Gradient descent is the approximation solution basically because getting the exact solution requires a good computation of inverse matrices which is apparently not yet doable (it's too slow)

I think the reason people do gradient descent is that the datasets are too large to solve for all inputs simultaneously. It isn't impossible in theory, really.
Do you mean to say that it is possible to design your parameters over all inputs without gradient descent? I'm somewhat confused, as I think that that would not be possible in the general case (e.g. nonlinear problems are hard to crack without resorting to an iterative procedure like gradient descent). I can see that gradient descent might still make sense for problems that do have clean analytic solutions (if that's what you meant), as those solutions often turn out to be junk at scale. Linear regression is a good example, as it has a nice closed form expression if the solution exists. But the complexity scales poorly as the naive implementation requires a matrix inversion, so a different method might be employed for a large problem - gradient descent could be a candidate.

I think gradient descent is attractive because it's a memoryless process at the batch level - you can process training data in batches instead of processing the entire dataset in one go, without any explicit tracking of the previous batch history.

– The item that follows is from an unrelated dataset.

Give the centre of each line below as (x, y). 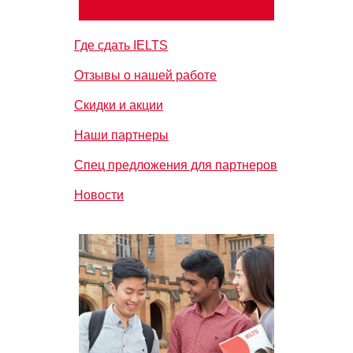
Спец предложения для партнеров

This is a great feature when the scale of your dataset is mind-boggling. I think this is what you were suggesting?

Strictly speaking if you split the parameter set on batches and iterate over batches optimizing each set of parameters with a gradient, it is not strictly a gradient decent, it is more a combination of coordinate decent (because you select the subset of coordinates to optimize first) and a gradient decent.
Ah yes - that sounds like the stochastic gradient descent I've been hearing about. That makes a lot of sense for very expensive models. Thanks for the response nshm - I've recently taken an interest in ML (coming in with some familiarity with optimization), and it's much appreciated to have some 'REPL' in the learning process.